我趁耶誕新年幾天假期,檢視不久之前初步編出來的一本新文集,準備寄給台北出版社付梓。文集七十篇文章十來萬字,一大半是我每個月給《明月》寫的編者文章;這次重讀,除了覺得六年歲月過得真快,也想到新的一年裡海峽兩岸和香港的形勢,更考慮到我個人的編輯工作和寫讀生活的前路。
我的新書名為《這一代的事》:那是去年我發表在月刊十月號上的一篇文章的題目。我很喜歡那篇文章,也很喜歡那個題目。記得那天深夜寫完"書房窗外的冷雨"一節,我仿佛回到父親生前的書齋,心頭儘是傷逝之情;寫到"捲起那半幅竹簾",學生時代的台南舊事一一重現,高興了好久好久;寫到"送給列寧的禮物",書房裡頓時飄起英國初秋午後的寒意,我依稀回到倫大那家學院的酒館,三兩師友又在酒邊高談政治了;收筆前寫香港一段,我不禁想到我和我的家人的前程,滿心愧作不能言傳;脫稿的時候,腦中兩岸政局的陰影揮之不去,我竟格外懷念台北那位忠誠的少將。這些都是我這一代人的事:政治的圍牆隔絕了歷史的燈影,而知識的扁舟又載不動太多的倫理包袱。在這樣的扌于格之下,價值判斷似乎都沒有什麼太大意義了。
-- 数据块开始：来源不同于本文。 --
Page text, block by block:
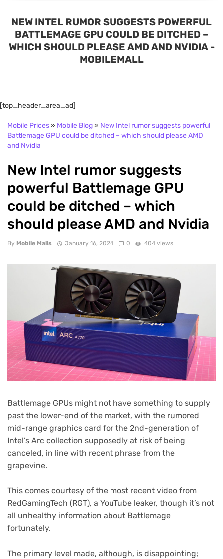
NEW INTEL RUMOR SUGGESTS POWERFUL
BATTLEMAGE GPU COULD BE DITCHED –
WHICH SHOULD PLEASE AMD AND NVIDIA -
MOBILEMALL
[top_header_area_ad]
Mobile Prices» Mobile Blog» New Intel rumor suggests powerful
Battlemage GPU could be ditched – which should please AMD
and Nvidia
New Intel rumor suggests
powerful Battlemage GPU
could be ditched – which
should please AMD and Nvidia
By Mobile Malls January 16, 2024 0 404 views
Battlemage GPUs might not have something to supply
past the lower-end of the market, with the rumored
mid-range graphics card for the 2nd-generation of
Intel’s Arc collection supposedly at risk of being
canceled, in line with recent phrase from the
grapevine.
This comes courtesy of the most recent video from
RedGamingTech (RGT), a YouTube leaker, though it’s not
all unhealthy information about Battlemage
fortunately.
The primary level made, although, is disappointing;
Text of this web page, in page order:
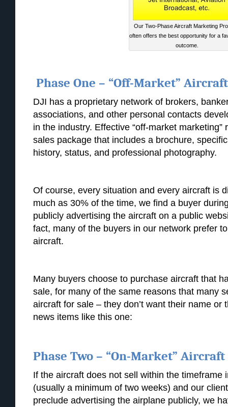
Our Two-Phase Aircraft Marketing
often offers the best opportunity for a
outcome.
Phase One – “Off-Market”
DJI has a proprietary network of brokers,
associations, and other personal contacts
in the industry. Effective “off-market marketing”
sales package that includes a brochure,
history, status, and professional photography.
Of course, every situation and every aircraft is
much as 30% of the time, we find a buyer
publicly advertising the aircraft on a public
fact, many of the buyers in our network prefer
aircraft.
Many buyers choose to purchase aircraft that
sale, for many of the same reasons that many
aircraft for sale – they don’t want their name or
news items like this one:
Phase Two – “On-Market”
If the aircraft does not sell within the timeframe
(usually a minimum of two weeks) and our
preclude advertising the airplane publicly, we
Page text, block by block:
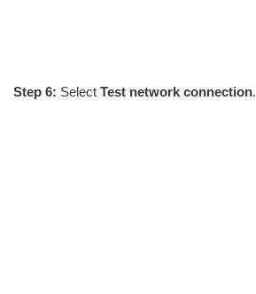
Step 6: Select Test network connection.
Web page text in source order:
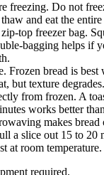
freezing. Do not
and eat the
top freezer bag.
bagging helps if
Frozen bread is best
but texture degrades.
from frozen. A
works better
makes bread
a slice out 15 to 20
at room temperature.
required.
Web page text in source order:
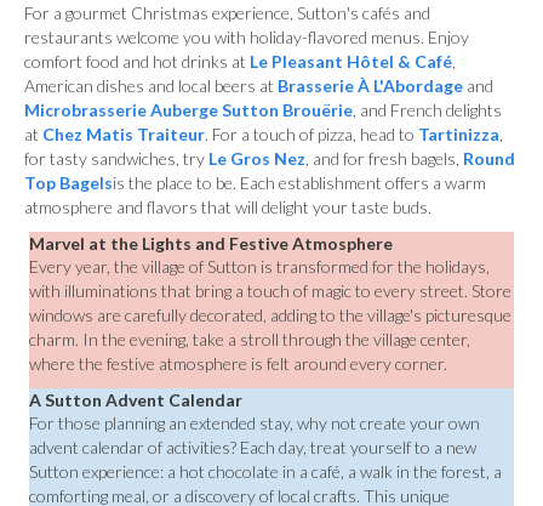
For a gourmet Christmas experience, Sutton's cafés and
restaurants welcome you with holiday-flavored menus. Enjoy
comfort food and hot drinks at Le Pleasant Hôtel & Café
American dishes and local beers at Brasserie À L'Abordage and
Microbrasserie Auberge Sutton Brouërie , and French delights
at Chez Matis Traiteur. For a touch of pizza, head to Tartinizza
for tasty sandwiches, try Le Gros Nez , and for fresh bagels, Round
Top Bagelsis the place to be. Each establishment offers a warm
atmosphere and flavors that will delight your taste buds.
Marvel at the Lights and Festive Atmosphere
Every year, the village of Sutton is transformed for the holidays,
with illuminations that bring a touch of magic to every street. Store
windows are carefully decorated, adding to the village's picturesque
charm. In the evening, take a stroll through the village center,
where the festive atmosphere is felt around every corner.
A Sutton Advent Calendar
For those planning an extended stay, why not create your own
advent calendar of activities? Each day, treat yourself to a new
Sutton experience: a hot chocolate in a café, a walk in the forest, a
comforting meal, or a discovery of local crafts. This unique
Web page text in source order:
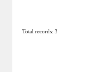
Total records: 3
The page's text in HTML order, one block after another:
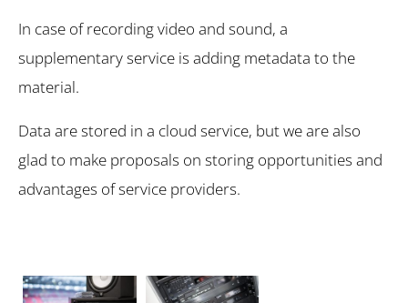
In case of recording video and sound, a
supplementary service is adding metadata to the
material.
Data are stored in a cloud service, but we are also
glad to make proposals on storing opportunities and
advantages of service providers.
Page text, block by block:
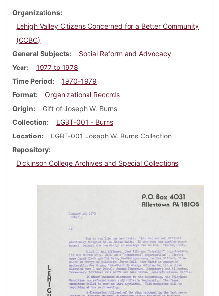
Organizations
Lehigh Valley Citizens Concerned for a Better Community
(CCBC)
General Subjects
Social Reform and Advocacy
Year
1977 to 1978
Time Period
1970-1979
Format
Organizational Records
Origin
Gift of Joseph W. Burns
Collection
LGBT-001 - Burns
Location
LGBT-001 Joseph W. Burns Collection
Repository
Dickinson College Archives and Special Collections
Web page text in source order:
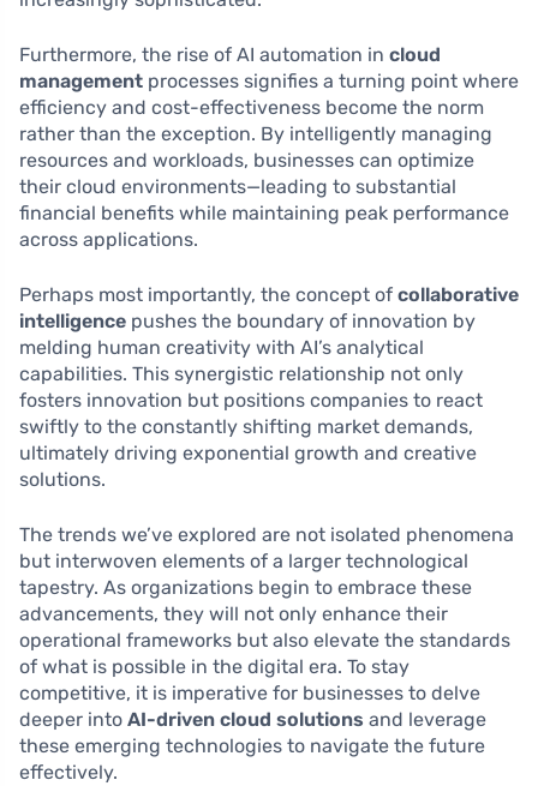
Furthermore, the rise of AI automation in cloud
management processes signifies a turning point where
efficiency and cost-effectiveness become the norm
rather than the exception. By intelligently managing
resources and workloads, businesses can optimize
their cloud environments—leading to substantial
financial benefits while maintaining peak performance
across applications.
Perhaps most importantly, the concept of collaborative
intelligence pushes the boundary of innovation by
melding human creativity with AI’s analytical
capabilities. This synergistic relationship not only
fosters innovation but positions companies to react
swiftly to the constantly shifting market demands,
ultimately driving exponential growth and creative
solutions.
The trends we’ve explored are not isolated phenomena
but interwoven elements of a larger technological
tapestry. As organizations begin to embrace these
advancements, they will not only enhance their
operational frameworks but also elevate the standards
of what is possible in the digital era. To stay
competitive, it is imperative for businesses to delve
deeper into AI-driven cloud solutions and leverage
these emerging technologies to navigate the future
effectively.
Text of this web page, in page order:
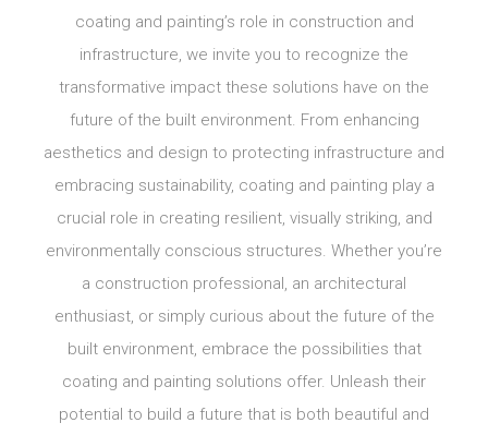
coating and painting’s role in construction and
infrastructure, we invite you to recognize the
transformative impact these solutions have on the
future of the built environment. From enhancing
aesthetics and design to protecting infrastructure and
embracing sustainability, coating and painting play a
crucial role in creating resilient, visually striking, and
environmentally conscious structures. Whether you’re
a construction professional, an architectural
enthusiast, or simply curious about the future of the
built environment, embrace the possibilities that
coating and painting solutions offer. Unleash their
potential to build a future that is both beautiful and
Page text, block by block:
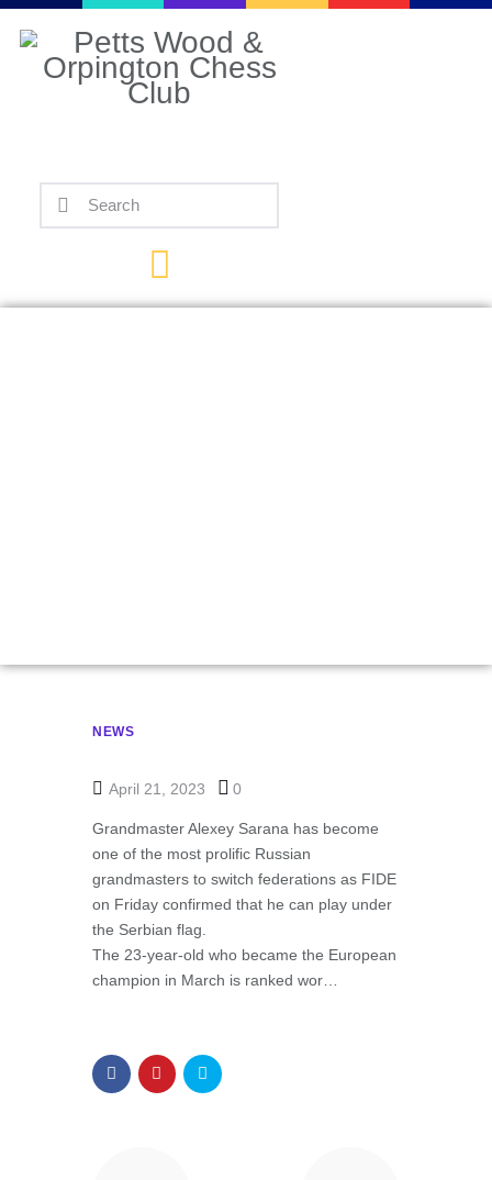
Info
Matches
Policies
NEWS
April 21, 2023 0
Grandmaster Alexey Sarana has become
one of the most prolific Russian
grandmasters to switch federations as FIDE
on Friday confirmed that he can play under
the Serbian flag.
The 23-year-old who became the European
champion in March is ranked wor…
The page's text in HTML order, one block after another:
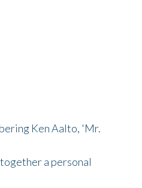
Ken Aalto, 'Mr.
a personal
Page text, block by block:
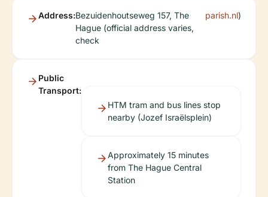
Address:Bezuidenhoutseweg 157, The
Hague (official address varies,
check
parish.nl)
Public
Transport:
HTM tram and bus lines stop
nearby (Jozef Israëlsplein)
Approximately 15 minutes
from The Hague Central
Station
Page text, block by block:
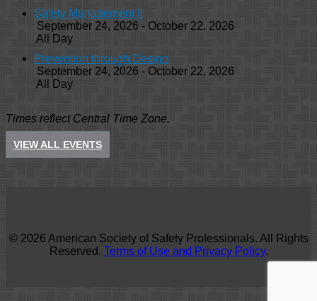
Safety Management II
September 24, 2026 - October 22, 2026
All Day
Prevention through Design
September 24, 2026 - October 22, 2026
All Day
Times reflect Central Time Zone.
VIEW ALL EVENTS
© 2026 American Society of Safety Professionals. All Rights
Reserved. Terms of Use and Privacy Policy.
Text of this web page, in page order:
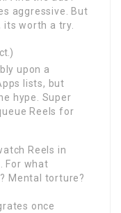
aggressive. But
worth a try.
upon a
lists, but
hype. Super
Reels for
Reels in
For what
Mental torture?
once
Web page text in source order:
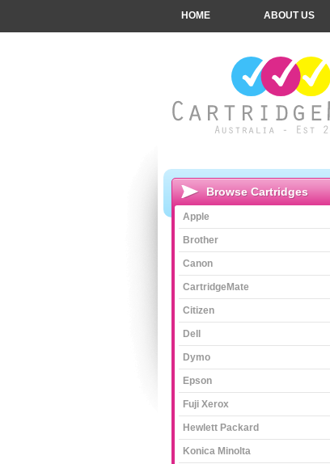
HOME ABOUT US
Browse Cartridges
Apple
Brother
Canon
CartridgeMate
Citizen
Dell
Dymo
Epson
Fuji Xerox
Hewlett Packard
Konica Minolta
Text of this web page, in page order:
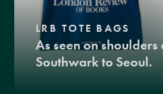
LRB TOTE BAGS
As seen on
Southwark to Seoul.
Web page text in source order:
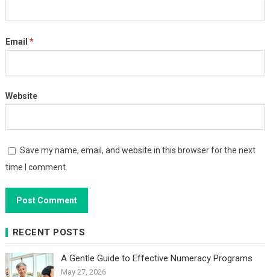
Email *
Website
Save my name, email, and website in this browser for the next
time I comment.
RECENT POSTS
A Gentle Guide to Effective Numeracy Programs
May 27, 2026
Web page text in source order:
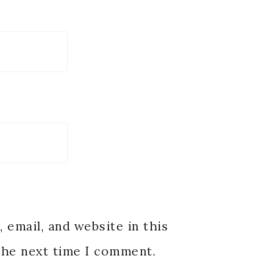
email, and website in this
next time I comment.
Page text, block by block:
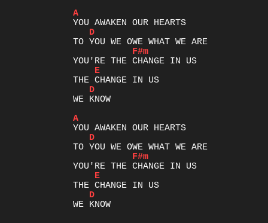
A
D
F#m
E
D
WE KNOW
A
D
F#m
E
D
WE KNOW
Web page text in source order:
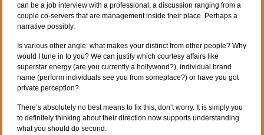
can be a job interview with a professional, a discussion ranging from a
couple co-servers that are management inside their place. Perhaps a
narrative possibly.
Is various other angle: what makes your distinct from other people? Why
would I tune in to you? We can justify which courtesy affairs like
superstar energy (are you currently a hollywood?), individual brand
name (perform individuals see you from someplace?) or have you got
private perception?
There’s absolutely no best means to fix this, don’t worry. It is simply you
to definitely thinking about their direction now supports understanding
what you should do second.

我半輩子在幾個傳播機構出版單位做事,筆底描畫過多少中外政界的微雨和風暴,對於箇中是非黑白實在有點茫然了。可是,一個從事編輯工作和過著寫讀生涯的人一旦沒有理想、喪失信心,根本不可能提起勇氣坐到書桌前迎接新的一天。兩百多年前,揚州八怪()之一的金農看透城狐社鼠的社會,大可"攜燈畫竹到天明",借用種竹體現積極的意識,通過畫竹寄託高潔的情操,最後保全了傳統讀書人的完美形象。兩百多年後的今天,整個世界的節奏已經不太容許一個人隱居山林獨善其身了:社會分工的趨勢越走越遠,腦力勞動者所面臨的生存挑戰也越來越大,金農思想只能作為人生失意時的精神慰藉,無補於現實事務的運作過程。雖然如此,我的編輯室里還是長年掛著江兆申先生給我寫的《種竹》詩,隨時讓我有個綠影照窗的精神別業。現代人仍然有權緬懷這一點點情味。